What types of noise allow linear regression interpolation to be unbiased?

58 Views Asked by At

In a statistics book I learned that if there are $n$ random variables $X_{t(0)},\dots,X_{t(n-1)}$ (with $t(i)\in\mathbf{R}$) which are independently distributed with distribution $\mathcal{N}(at(i)+b,1)$ (I believe the variance can also vary), then the variable $Y$ constructed by performing linear regression interpolation at time $s$ on the $X_{t(i)}$ has mean $as+b$.

They didn't give a proof, any reference where I can find one? And what if the noise is not normally distributed, would this approach still work?

1

There are 1 best solutions below

0
On BEST ANSWER

For simplicity I will consider the case where $b = 0$, though you can expand to include this.

Then given $(t_i)_{i=1}^n$ we have the assumption $x_i = x_{t(i)}$

$$ x_i = \mathcal{N}(a t_i, 1) = a t_i + \xi_i, \qquad \xi_i \sim \mathcal N(0,1).$$

For a regression model without intercept (i.e. $b = 0$), the regression line is determined by the approximation $\hat a$ which is given by the formula

$$ \hat a = \frac{\sum_{i=1}^n x_i t_i}{\sum_{i=1}^nt_i^2}.$$

So we would like to show that this is unbiased, i.e. that $\mathbf E[\hat a] = a$. To see this we plug in the formula for $x_i$ given above

$$ \begin{aligned} \mathbf E[\hat a] & = \frac{1}{\sum_{i=1}^n t_i^2} \sum_{i=1}^n t_i \mathbf E[x_i] \\ & = \frac{1}{\sum_{i=1}^n t_i^2} \sum_{i=1}^n t_i(at_i + \mathbf E[\xi_i] ) \\ & = \frac{1}{\sum_{i=1}^n t_i^2} \sum_{i=1}^n a t_i^2 \\ & = a \end{aligned} $$ which is as required.

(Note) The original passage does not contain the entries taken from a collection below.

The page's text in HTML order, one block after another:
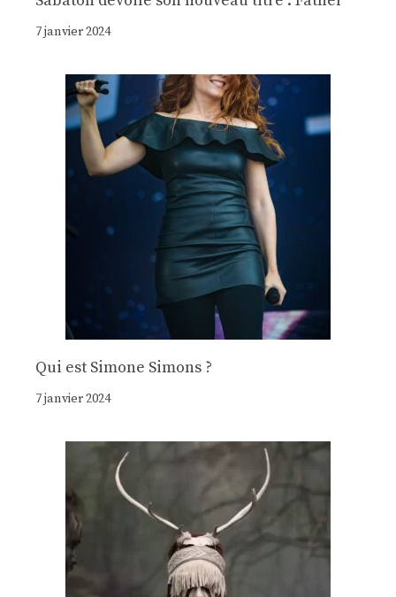
7 janvier 2024
Qui est Simone Simons ?
7 janvier 2024
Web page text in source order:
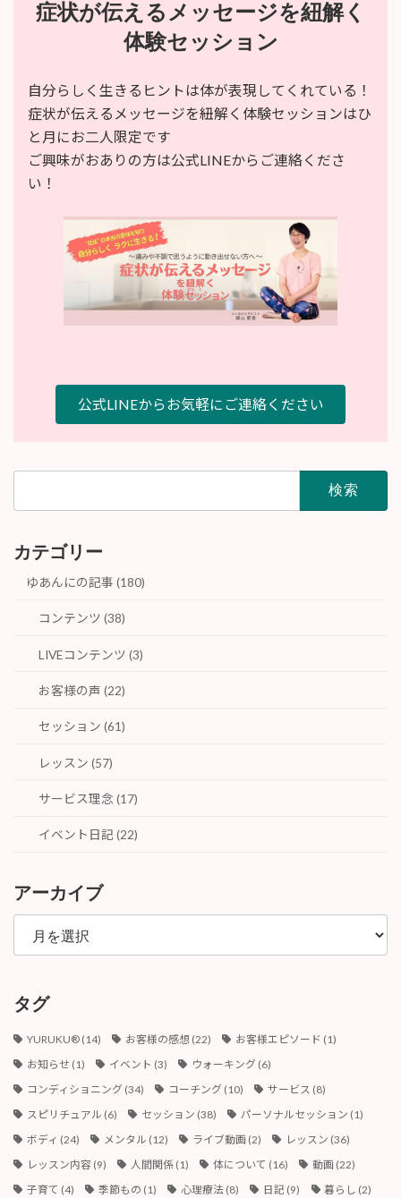
症状が伝えるメッセージを紐解く
体験セッション
自分らしく生きるヒントは体が表現してくれている！
症状が伝えるメッセージを紐解く体験セッションはひ
と月にお二人限定です
ご興味がおありの方は公式LINEからご連絡くださ
い！
公式LINEからお気軽にご連絡ください
カテゴリー
ゆあんにの記事 (180)
コンテンツ (38)
LIVEコンテンツ (3)
お客様の声 (22)
セッション (61)
レッスン (57)
サービス理念 (17)
イベント日記 (22)
アーカイブ
ア
カ
ブ
タグ
YURUKU®︎(14) お客様の感想(22) お客様エピソード (1)
お知らせ (1) イベント (3) ウォーキング (6)
コンディショニング (34) コーチング (10) サービス (8)
スピリチュアル (6) セッション (38) パーソナルセッション (1)
ボディ (24) メンタル (12) ライブ動画 (2) レッスン (36)
レッスン内容(9) 人間関係(1) 体について (16) 動画 (22)
子育て (4) 季節もの (1) 心理療法 (8) 日記 (9) 暮らし (2)
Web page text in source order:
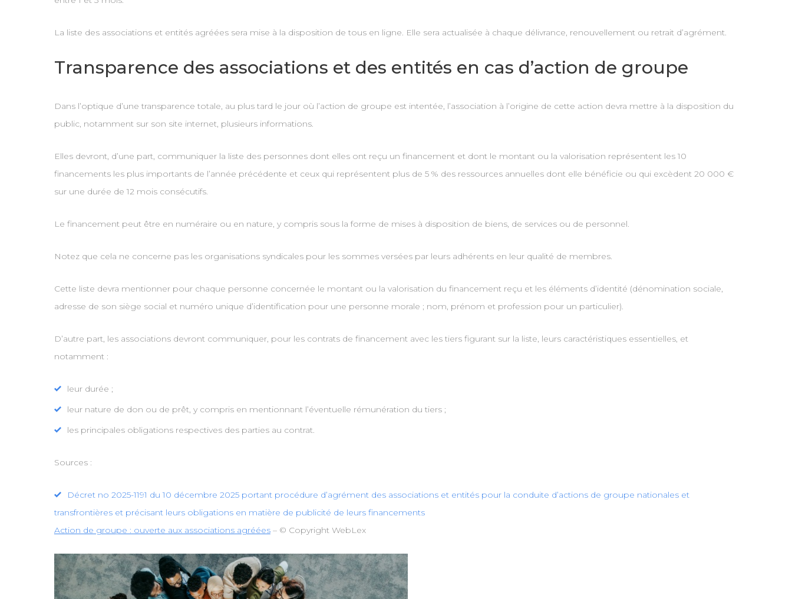
La liste des associations et entités agréées sera mise à la disposition de tous en ligne. Elle sera actualisée à chaque délivrance, renouvellement ou retrait d’agrément.
Transparence des associations et des entités en cas d’action de groupe
Dans l’optique d’une transparence totale, au plus tard le jour où l’action de groupe est intentée, l’association à l’origine de cette action devra mettre à la disposition du
public, notamment sur son site internet, plusieurs informations.
Elles devront, d’une part, communiquer la liste des personnes dont elles ont reçu un financement et dont le montant ou la valorisation représentent les 10
financements les plus importants de l’année précédente et ceux qui représentent plus de 5 % des ressources annuelles dont elle bénéficie ou qui excèdent 20 000 €
sur une durée de 12 mois consécutifs.
Le financement peut être en numéraire ou en nature, y compris sous la forme de mises à disposition de biens, de services ou de personnel.
Notez que cela ne concerne pas les organisations syndicales pour les sommes versées par leurs adhérents en leur qualité de membres.
Cette liste devra mentionner pour chaque personne concernée le montant ou la valorisation du financement reçu et les éléments d’identité (dénomination sociale,
adresse de son siège social et numéro unique d’identification pour une personne morale ; nom, prénom et profession pour un particulier).
D’autre part, les associations devront communiquer, pour les contrats de financement avec les tiers figurant sur la liste, leurs caractéristiques essentielles, et
notamment :
leur durée ;
leur nature de don ou de prêt, y compris en mentionnant l’éventuelle rémunération du tiers ;
les principales obligations respectives des parties au contrat.
Sources :
Décret no 2025-1191 du 10 décembre 2025 portant procédure d’agrément des associations et entités pour la conduite d’actions de groupe nationales et
transfrontières et précisant leurs obligations en matière de publicité de leurs financements
Action de groupe : ouverte aux associations agréées– © Copyright WebLex
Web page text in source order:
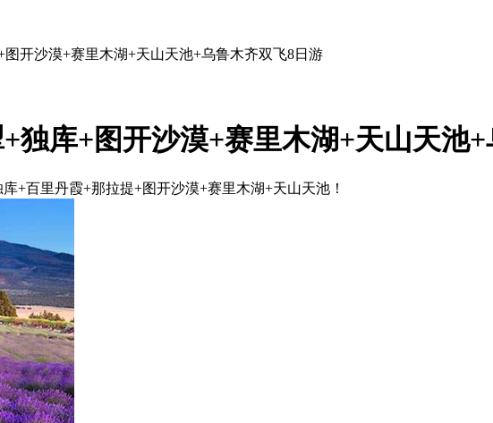
开沙漠+赛里木湖+天山天池+乌鲁木齐双飞8日游
独库+图开沙漠+赛里木湖+天山天池
+百里丹霞+那拉提+图开沙漠+赛里木湖+天山天池！
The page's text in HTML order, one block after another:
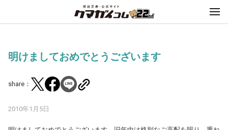
明けましておめでとうございます
share：
2010年1月5日
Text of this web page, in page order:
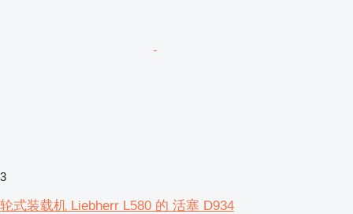
3
轮式装载机 Liebherr L580 的 活塞 D934
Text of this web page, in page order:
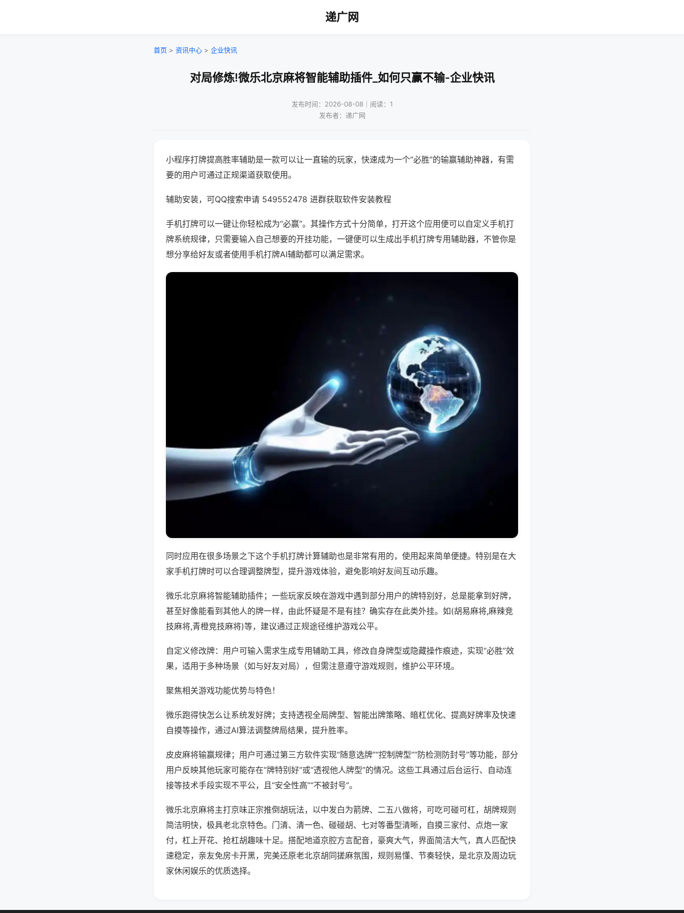
递广网
首页 > 资讯中心 > 企业快讯
对局修炼!微乐北京麻将智能辅助插件_如何只赢不输-企业快讯
发布时间：2026-08-08｜阅读：1
发布者：递广网
小程序打牌提高胜率辅助是一款可以让一直输的玩家，快速成为一个“必胜”的输赢辅助神器，有需
要的用户可通过正规渠道获取使用。
辅助安装，可QQ搜索申请 549552478 进群获取软件安装教程
手机打牌可以一键让你轻松成为“必赢”。其操作方式十分简单，打开这个应用便可以自定义手机打
牌系统规律，只需要输入自己想要的开挂功能，一键便可以生成出手机打牌专用辅助器，不管你是
想分享给好友或者使用手机打牌AI辅助都可以满足需求。
同时应用在很多场景之下这个手机打牌计算辅助也是非常有用的，使用起来简单便捷。特别是在大
家手机打牌时可以合理调整牌型，提升游戏体验，避免影响好友间互动乐趣。
微乐北京麻将智能辅助插件；一些玩家反映在游戏中遇到部分用户的牌特别好，总是能拿到好牌，
甚至好像能看到其他人的牌一样，由此怀疑是不是有挂？确实存在此类外挂。如(胡易麻将,麻辣竞
技麻将,青橙竞技麻将)等，建议通过正规途径维护游戏公平。
自定义修改牌：用户可输入需求生成专用辅助工具，修改自身牌型或隐藏操作痕迹，实现“必胜”效
果，适用于多种场景（如与好友对局），但需注意遵守游戏规则，维护公平环境。
聚焦相关游戏功能优势与特色！
微乐跑得快怎么让系统发好牌；支持透视全局牌型、智能出牌策略、暗杠优化、提高好牌率及快速
自摸等操作，通过AI算法调整牌局结果，提升胜率。
皮皮麻将输赢规律；用户可通过第三方软件实现“随意选牌”“控制牌型”“防检测防封号”等功能，部分
用户反映其他玩家可能存在“牌特别好”或“透视他人牌型”的情况。这些工具通过后台运行、自动连
接等技术手段实现不平公，且“安全性高”“不被封号”。
微乐北京麻将主打京味正宗推倒胡玩法，以中发白为箭牌、二五八做将，可吃可碰可杠，胡牌规则
简洁明快，极具老北京特色。门清、清一色、碰碰胡、七对等番型清晰，自摸三家付、点炮一家
付，杠上开花、抢杠胡趣味十足。搭配地道京腔方言配音，豪爽大气，界面简洁大气，真人匹配快
速稳定，亲友免房卡开黑，完美还原老北京胡同搓麻氛围，规则易懂、节奏轻快，是北京及周边玩
家休闲娱乐的优质选择。
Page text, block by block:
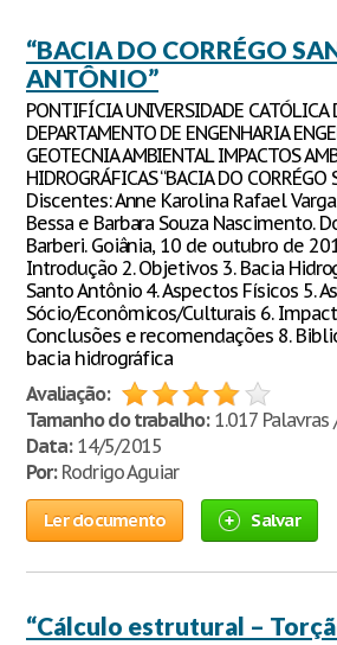
“BACIA DO CORRÉGO
ANTÔNIO”
PONTIFÍCIA UNIVERSIDADE CATÓLICA
DEPARTAMENTO DE ENGENHARIA
GEOTECNIA AMBIENTAL IMPACTOS
HIDROGRÁFICAS “BACIA DO CORRÉGO
Discentes: Anne Karolina Rafael
Bessa e Barbara Souza Nascimento.
Barberi. Goiânia, 10 de outubro de
Introdução 2. Objetivos 3. Bacia
Santo Antônio 4. Aspectos Físicos 5.
Sócio/Econômicos/Culturais 6.
Conclusões e recomendações 8.
bacia hidrográfica
Avaliação:
Tamanho do trabalho:1.017 Palavras
Data:14/5/2015
Por:Rodrigo Aguiar
Ler documento Salvar
“Cálculo estrutural –
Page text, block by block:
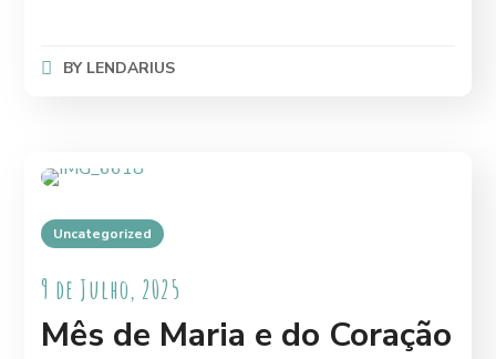
BY LENDARIUS
Uncategorized
9 de Julho, 2025
Mês de Maria e do Coração
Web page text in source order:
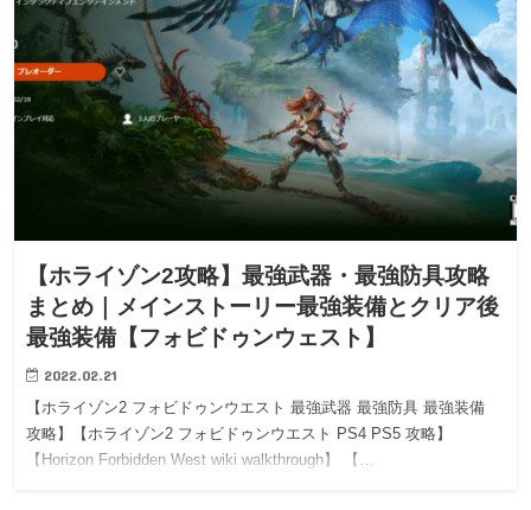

Note that in the above we did not require that the errors are normally distributed: in fact so long as the model can be formalised to have errors with mean $0$ then the linear regression above will be unbiased.

What does change if either

  1. The error is not normal.
  2. The error is normal, but is dependent on $t_i$

is whether the linear regression line remains the best linear unbiased estimate: i.e. the one with lowest variance. This is generally not the case.

As an example (which I do not prove), if we have

$$ x_i = a t_i + \sqrt{t_i} \xi_i, \qquad \xi_i \sim \mathcal N(0,1),$$

then as before the linear regression line remains unbiased, however the alternate estimate

$$ \tilde a = \frac{\sum_i{x_i}}{\sum_i{t_i}}$$

is the best linear unbiased estimate (BLUE): and in particular

$$\text{Var}(\tilde a) \leq \text{Var}(\hat a).$$

Notes

  1. In the above treatment I have made the simplifying assumption that the $t_i$ are fixed and non-random. This simplifies the detail, but has little overall impact on the answer since we would instead consider the conditional expectation $\mathbf E[\hat a| \underline t]$.